▶ MATERIAL TO PROCESS:
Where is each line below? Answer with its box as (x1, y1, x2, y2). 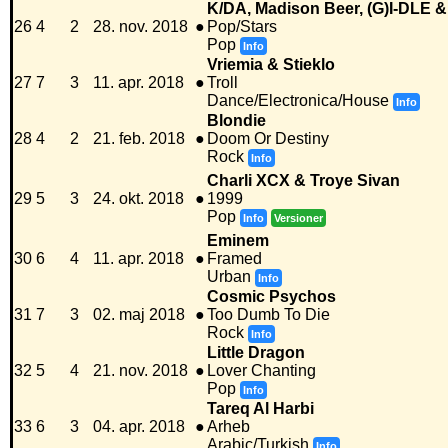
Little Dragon (207, 344, 305, 362)
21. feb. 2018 (93, 130, 185, 148)
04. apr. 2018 (93, 418, 185, 436)
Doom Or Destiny (207, 130, 329, 148)
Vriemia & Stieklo (207, 56, 335, 74)
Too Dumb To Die (207, 306, 330, 324)
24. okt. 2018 (93, 190, 184, 208)
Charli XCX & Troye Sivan (207, 172, 400, 190)
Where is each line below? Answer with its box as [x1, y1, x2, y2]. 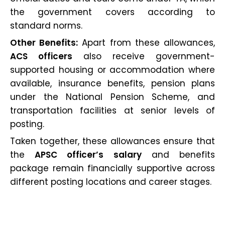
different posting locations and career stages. [10, 175, 211, 188]
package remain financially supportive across [10, 162, 215, 174]
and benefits [141, 148, 215, 161]
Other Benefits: [10, 36, 78, 49]
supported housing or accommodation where [10, 63, 215, 76]
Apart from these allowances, [78, 36, 215, 49]
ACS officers [10, 50, 72, 62]
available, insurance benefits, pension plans [10, 77, 215, 89]
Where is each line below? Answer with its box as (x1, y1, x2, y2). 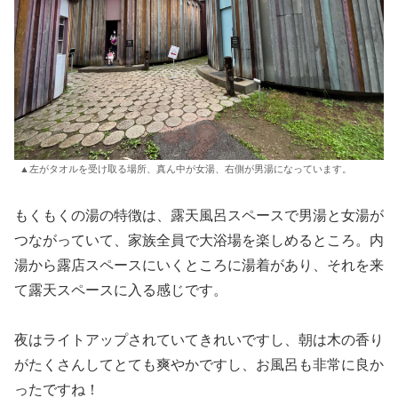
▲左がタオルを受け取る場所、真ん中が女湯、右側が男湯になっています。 (20, 163, 352, 174)
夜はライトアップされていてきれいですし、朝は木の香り (14, 332, 384, 348)
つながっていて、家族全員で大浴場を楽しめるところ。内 (14, 232, 384, 248)
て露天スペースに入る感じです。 (14, 282, 227, 298)
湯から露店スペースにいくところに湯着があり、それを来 (14, 257, 384, 273)
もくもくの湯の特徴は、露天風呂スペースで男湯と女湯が (14, 207, 384, 223)
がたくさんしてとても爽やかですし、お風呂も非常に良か (14, 357, 384, 373)
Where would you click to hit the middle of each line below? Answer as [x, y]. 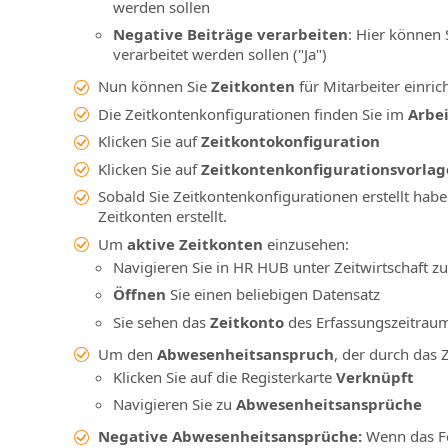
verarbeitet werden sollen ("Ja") [219, 54]
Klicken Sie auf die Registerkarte [224, 376]
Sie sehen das [161, 321]
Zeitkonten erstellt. [162, 216]
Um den [127, 353]
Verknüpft [374, 376]
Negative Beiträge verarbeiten [230, 34]
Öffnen [139, 294]
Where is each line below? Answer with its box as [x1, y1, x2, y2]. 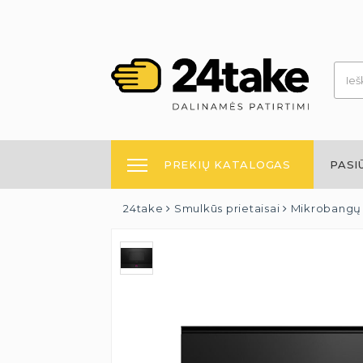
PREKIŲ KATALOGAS [163, 158, 291, 171]
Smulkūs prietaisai [173, 202, 280, 215]
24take [123, 202, 164, 215]
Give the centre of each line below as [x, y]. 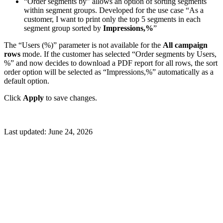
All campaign [185, 45]
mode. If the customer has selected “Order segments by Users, [118, 54]
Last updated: [26, 132]
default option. [27, 81]
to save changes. [70, 98]
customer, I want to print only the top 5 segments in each [112, 19]
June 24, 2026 [70, 132]
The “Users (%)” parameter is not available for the [83, 45]
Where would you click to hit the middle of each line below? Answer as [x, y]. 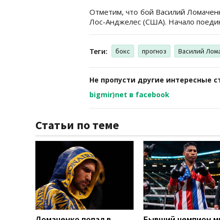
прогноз [154, 51]
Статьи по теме [77, 125]
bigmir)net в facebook [129, 94]
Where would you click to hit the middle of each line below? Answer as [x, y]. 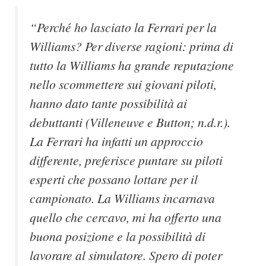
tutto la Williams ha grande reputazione [132, 65]
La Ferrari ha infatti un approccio [116, 141]
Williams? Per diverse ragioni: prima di [132, 46]
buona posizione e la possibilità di [118, 236]
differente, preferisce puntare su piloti [126, 160]
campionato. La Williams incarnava [122, 198]
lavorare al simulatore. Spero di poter [126, 255]
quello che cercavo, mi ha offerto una [126, 217]
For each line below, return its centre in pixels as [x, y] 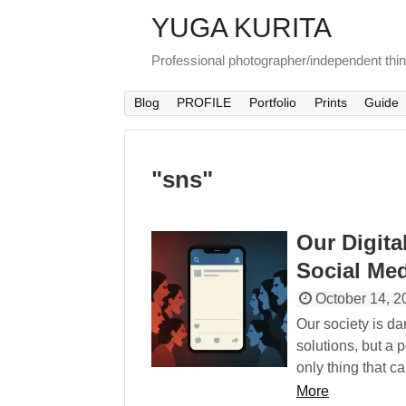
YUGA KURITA [242, 28]
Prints [330, 103]
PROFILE [204, 103]
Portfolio [272, 103]
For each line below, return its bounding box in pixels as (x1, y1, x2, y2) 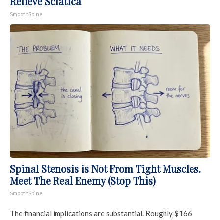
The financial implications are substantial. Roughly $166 (10, 208, 192, 218)
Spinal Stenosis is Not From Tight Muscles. (10, 162, 201, 175)
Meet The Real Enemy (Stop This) (10, 173, 156, 187)
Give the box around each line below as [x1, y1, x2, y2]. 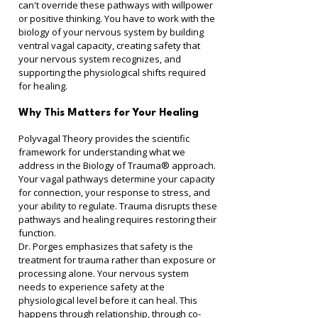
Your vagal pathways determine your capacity [18, 172, 217, 185]
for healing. [18, 79, 67, 92]
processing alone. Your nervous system [18, 267, 191, 280]
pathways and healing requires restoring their [18, 213, 219, 226]
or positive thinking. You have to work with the [18, 12, 217, 25]
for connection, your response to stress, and [18, 186, 212, 199]
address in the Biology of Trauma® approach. [18, 159, 218, 172]
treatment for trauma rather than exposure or [18, 253, 218, 266]
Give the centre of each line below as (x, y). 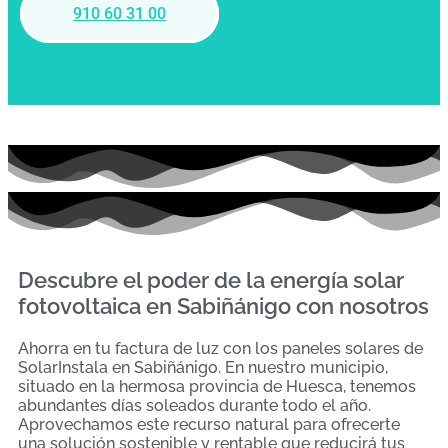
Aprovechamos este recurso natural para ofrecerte (209, 425)
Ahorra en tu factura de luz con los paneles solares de (220, 349)
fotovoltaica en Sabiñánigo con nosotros (223, 306)
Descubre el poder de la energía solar (211, 280)
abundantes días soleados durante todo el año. (194, 406)
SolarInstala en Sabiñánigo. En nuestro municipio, (203, 368)
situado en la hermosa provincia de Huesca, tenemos (217, 387)
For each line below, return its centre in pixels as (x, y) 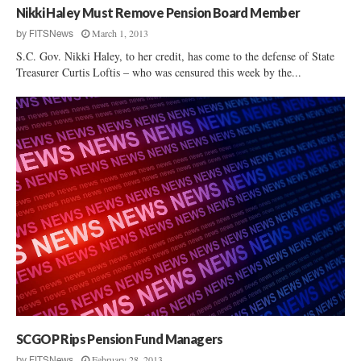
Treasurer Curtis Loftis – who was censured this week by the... (159, 72)
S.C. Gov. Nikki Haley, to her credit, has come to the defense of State (175, 56)
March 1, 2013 (120, 33)
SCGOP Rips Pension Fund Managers (120, 338)
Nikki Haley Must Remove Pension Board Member (158, 12)
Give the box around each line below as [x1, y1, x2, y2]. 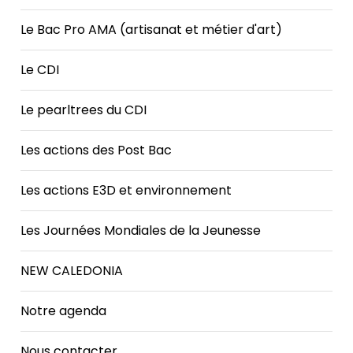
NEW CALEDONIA [20, 261, 124, 280]
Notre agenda [20, 301, 107, 320]
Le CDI [20, 60, 60, 79]
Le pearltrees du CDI [20, 100, 147, 119]
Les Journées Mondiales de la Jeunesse [20, 221, 262, 240]
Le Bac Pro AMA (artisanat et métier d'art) [20, 20, 283, 39]
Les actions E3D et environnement [20, 180, 232, 199]
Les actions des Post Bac [20, 140, 173, 159]
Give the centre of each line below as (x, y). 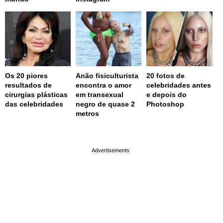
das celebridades (34, 104)
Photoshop (166, 104)
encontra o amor (104, 85)
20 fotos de (166, 75)
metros (88, 113)
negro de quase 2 (106, 104)
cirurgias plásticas (36, 94)
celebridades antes (179, 85)
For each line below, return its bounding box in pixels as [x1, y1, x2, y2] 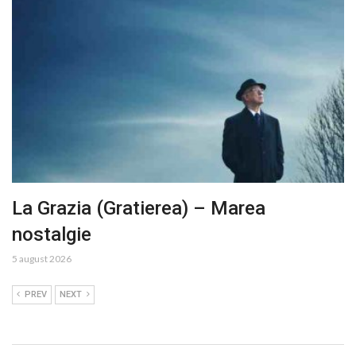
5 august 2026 [12, 253, 72, 265]
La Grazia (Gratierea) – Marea [12, 197, 265, 220]
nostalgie [12, 223, 91, 246]
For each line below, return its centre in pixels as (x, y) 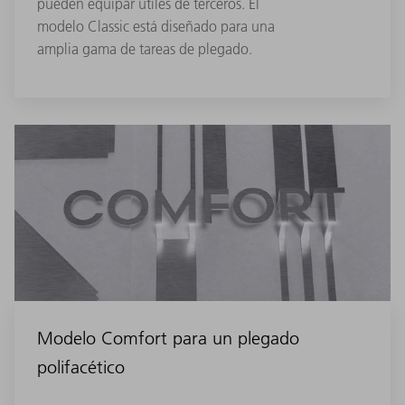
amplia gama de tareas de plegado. (145, 49)
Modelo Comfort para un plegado (168, 339)
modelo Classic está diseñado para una (156, 27)
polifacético (81, 367)
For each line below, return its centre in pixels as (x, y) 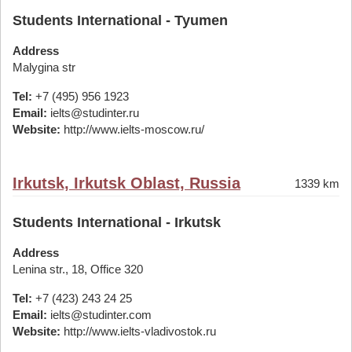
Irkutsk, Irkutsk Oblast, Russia (126, 183)
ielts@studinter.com (99, 315)
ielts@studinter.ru (93, 113)
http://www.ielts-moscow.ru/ (132, 129)
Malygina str (44, 67)
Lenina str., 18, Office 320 (78, 269)
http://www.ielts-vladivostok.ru (138, 331)
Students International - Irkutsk (117, 222)
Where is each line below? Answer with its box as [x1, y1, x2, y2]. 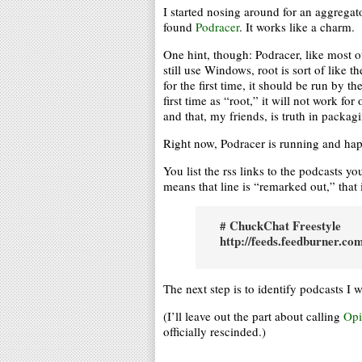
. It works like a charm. [239, 19, 355, 35]
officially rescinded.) [163, 323, 266, 339]
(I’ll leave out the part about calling [163, 308, 343, 324]
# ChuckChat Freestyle [220, 217, 341, 234]
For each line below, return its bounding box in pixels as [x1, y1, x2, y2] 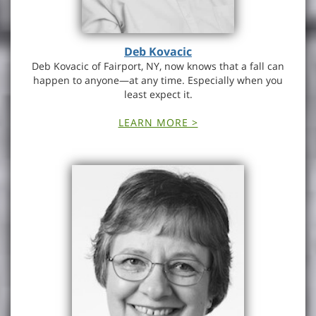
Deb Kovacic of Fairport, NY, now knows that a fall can [32, 59, 284, 73]
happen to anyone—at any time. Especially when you [33, 73, 283, 87]
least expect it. [123, 87, 193, 101]
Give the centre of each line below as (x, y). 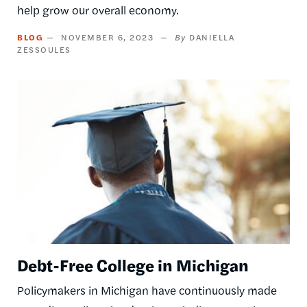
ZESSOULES (44, 50)
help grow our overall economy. (98, 10)
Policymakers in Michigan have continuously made (147, 290)
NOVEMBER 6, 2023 (107, 37)
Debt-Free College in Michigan (133, 265)
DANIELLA (212, 37)
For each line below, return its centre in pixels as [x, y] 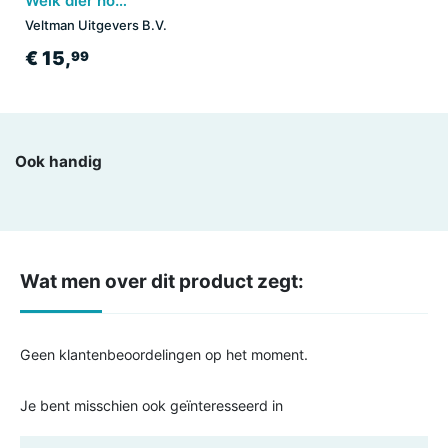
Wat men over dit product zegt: [162, 282]
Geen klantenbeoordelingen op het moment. [164, 355]
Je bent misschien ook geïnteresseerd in [151, 406]
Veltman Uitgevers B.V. [96, 25]
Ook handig [58, 162]
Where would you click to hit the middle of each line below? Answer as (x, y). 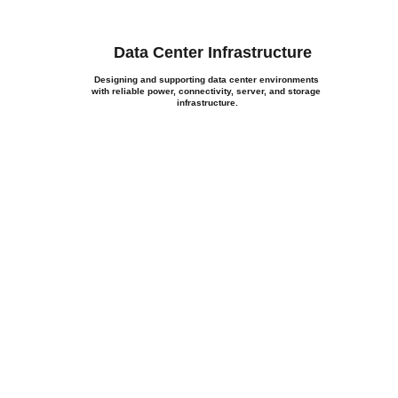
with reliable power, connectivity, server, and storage (208, 91)
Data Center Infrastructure (212, 52)
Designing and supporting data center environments (207, 80)
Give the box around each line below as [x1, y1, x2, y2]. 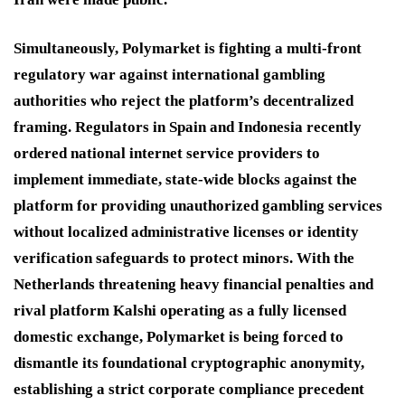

▶ EXERCISE INSTRUCTIONS: Pictures aside, reproduce the listing above exactly.

▶ ANSWER TO THIS EXERCISE:
Where is each line below? Answer with its box as (x1, y1, x2, y2). 
Little Dragon (207, 344, 305, 362)
21. feb. 2018 (93, 130, 185, 148)
04. apr. 2018 (93, 418, 185, 436)
Doom Or Destiny (207, 130, 329, 148)
Vriemia & Stieklo (207, 56, 335, 74)
Too Dumb To Die (207, 306, 330, 324)
24. okt. 2018 (93, 190, 184, 208)
Charli XCX & Troye Sivan (207, 172, 400, 190)
Where is each line below? Answer with its box as [x1, y1, x2, y2]. 
different posting locations and career stages. [10, 175, 211, 188]
package remain financially supportive across [10, 162, 215, 174]
and benefits [141, 148, 215, 161]
Other Benefits: [10, 36, 78, 49]
supported housing or accommodation where [10, 63, 215, 76]
Apart from these allowances, [78, 36, 215, 49]
ACS officers [10, 50, 72, 62]
available, insurance benefits, pension plans [10, 77, 215, 89]
Where is each line below? Answer with its box as (x1, y1, x2, y2). 
▲左がタオルを受け取る場所、真ん中が女湯、右側が男湯になっています。 (20, 163, 352, 174)
夜はライトアップされていてきれいですし、朝は木の香り (14, 332, 384, 348)
つながっていて、家族全員で大浴場を楽しめるところ。内 (14, 232, 384, 248)
て露天スペースに入る感じです。 (14, 282, 227, 298)
湯から露店スペースにいくところに湯着があり、それを来 (14, 257, 384, 273)
もくもくの湯の特徴は、露天風呂スペースで男湯と女湯が (14, 207, 384, 223)
がたくさんしてとても爽やかですし、お風呂も非常に良か (14, 357, 384, 373)
Where would you click to hit the middle of each line below? Answer as [x, y]. 
verarbeitet werden sollen ("Ja") [219, 54]
Klicken Sie auf die Registerkarte [224, 376]
Sie sehen das [161, 321]
Zeitkonten erstellt. [162, 216]
Um den [127, 353]
Verknüpft [374, 376]
Negative Beiträge verarbeiten [230, 34]
Öffnen [139, 294]
Where is each line below? Answer with its box as [x1, y1, x2, y2]. 
PREKIŲ KATALOGAS [163, 158, 291, 171]
Smulkūs prietaisai [173, 202, 280, 215]
24take [123, 202, 164, 215]
Give the centre of each line below as [x, y]. 
All campaign [185, 45]
mode. If the customer has selected “Order segments by Users, [118, 54]
Last updated: [26, 132]
default option. [27, 81]
to save changes. [70, 98]
customer, I want to print only the top 5 segments in each [112, 19]
June 24, 2026 [70, 132]
The “Users (%)” parameter is not available for the [83, 45]
Where would you click to hit the middle of each line below? Answer as [x, y]. 
прогноз [154, 51]
Статьи по теме [77, 125]
bigmir)net в facebook [129, 94]
Where would you click to hit the middle of each line below? Answer as [x, y]. 
tutto la Williams ha grande reputazione [132, 65]
La Ferrari ha infatti un approccio [116, 141]
Williams? Per diverse ragioni: prima di [132, 46]
buona posizione e la possibilità di [118, 236]
differente, preferisce puntare su piloti [126, 160]
campionato. La Williams incarnava [122, 198]
lavorare al simulatore. Spero di poter [126, 255]
quello che cercavo, mi ha offerto una [126, 217]
For each line below, return its centre in pixels as [x, y] 
YUGA KURITA [242, 28]
Prints [330, 103]
PROFILE [204, 103]
Portfolio [272, 103]
For each line below, return its bounding box in pixels as (x1, y1, x2, y2) 
The financial implications are substantial. Roughly $166 (10, 208, 192, 218)
Spinal Stenosis is Not From Tight Muscles. (10, 162, 201, 175)
Meet The Real Enemy (Stop This) (10, 173, 156, 187)
Give the box around each line below as [x1, y1, x2, y2]. 
Your vagal pathways determine your capacity [18, 172, 217, 185]
for healing. [18, 79, 67, 92]
processing alone. Your nervous system [18, 267, 191, 280]
pathways and healing requires restoring their [18, 213, 219, 226]
or positive thinking. You have to work with the [18, 12, 217, 25]
for connection, your response to stress, and [18, 186, 212, 199]
address in the Biology of Trauma® approach. [18, 159, 218, 172]
treatment for trauma rather than exposure or [18, 253, 218, 266]
Give the centre of each line below as (x, y). 
Aprovechamos este recurso natural para ofrecerte (209, 425)
Ahorra en tu factura de luz con los paneles solares de (220, 349)
fotovoltaica en Sabiñánigo con nosotros (223, 306)
Descubre el poder de la energía solar (211, 280)
abundantes días soleados durante todo el año. (194, 406)
SolarInstala en Sabiñánigo. En nuestro municipio, (203, 368)
situado en la hermosa provincia de Huesca, tenemos (217, 387)
For each line below, return its centre in pixels as (x, y) 
Treasurer Curtis Loftis – who was censured this week by the... (159, 72)
S.C. Gov. Nikki Haley, to her credit, has come to the defense of State (175, 56)
March 1, 2013 (120, 33)
SCGOP Rips Pension Fund Managers (120, 338)
Nikki Haley Must Remove Pension Board Member (158, 12)
Give the box around each line below as [x1, y1, x2, y2]. 
NEW CALEDONIA [20, 261, 124, 280]
Notre agenda [20, 301, 107, 320]
Le CDI [20, 60, 60, 79]
Le pearltrees du CDI [20, 100, 147, 119]
Les Journées Mondiales de la Jeunesse [20, 221, 262, 240]
Le Bac Pro AMA (artisanat et métier d'art) [20, 20, 283, 39]
Les actions E3D et environnement [20, 180, 232, 199]
Les actions des Post Bac [20, 140, 173, 159]
Give the centre of each line below as (x, y). 
das celebridades (34, 104)
Photoshop (166, 104)
encontra o amor (104, 85)
20 fotos de (166, 75)
metros (88, 113)
negro de quase 2 (106, 104)
cirurgias plásticas (36, 94)
celebridades antes (179, 85)
For each line below, return its bounding box in pixels as [x1, y1, x2, y2] 
5 august 2026 [12, 253, 72, 265]
La Grazia (Gratierea) – Marea [12, 197, 265, 220]
nostalgie [12, 223, 91, 246]
For each line below, return its centre in pixels as (x, y) 
amplia gama de tareas de plegado. (145, 49)
Modelo Comfort para un plegado (168, 339)
modelo Classic está diseñado para una (156, 27)
polifacético (81, 367)
For each line below, return its centre in pixels as (x, y) 
Irkutsk, Irkutsk Oblast, Russia (126, 183)
ielts@studinter.com (99, 315)
ielts@studinter.ru (93, 113)
http://www.ielts-moscow.ru/ (132, 129)
Malygina str (44, 67)
Lenina str., 18, Office 320 (78, 269)
http://www.ielts-vladivostok.ru (138, 331)
Students International - Irkutsk (117, 222)
Where is each line below? Answer with its box as [x1, y1, x2, y2]. 
. It works like a charm. [239, 19, 355, 35]
officially rescinded.) [163, 323, 266, 339]
(I’ll leave out the part about calling [163, 308, 343, 324]
# ChuckChat Freestyle [220, 217, 341, 234]
For each line below, return its bounding box in pixels as [x1, y1, x2, y2] 
Deb Kovacic of Fairport, NY, now knows that a fall can [32, 59, 284, 73]
happen to anyone—at any time. Especially when you [33, 73, 283, 87]
least expect it. [123, 87, 193, 101]
Give the centre of each line below as (x, y). 
ZESSOULES (44, 50)
help grow our overall economy. (98, 10)
Policymakers in Michigan have continuously made (147, 290)
NOVEMBER 6, 2023 (107, 37)
Debt-Free College in Michigan (133, 265)
DANIELLA (212, 37)
For each line below, return its centre in pixels as [x, y] 
Wat men over dit product zegt: [162, 282]
Geen klantenbeoordelingen op het moment. [164, 355]
Je bent misschien ook geïnteresseerd in [151, 406]
Veltman Uitgevers B.V. [96, 25]
Ook handig [58, 162]
Where would you click to hit the middle of each line below? Answer as (x, y). 
with reliable power, connectivity, server, and storage (208, 91)
Data Center Infrastructure (212, 52)
Designing and supporting data center environments (207, 80)
Give the box around each line below as [x1, y1, x2, y2]. 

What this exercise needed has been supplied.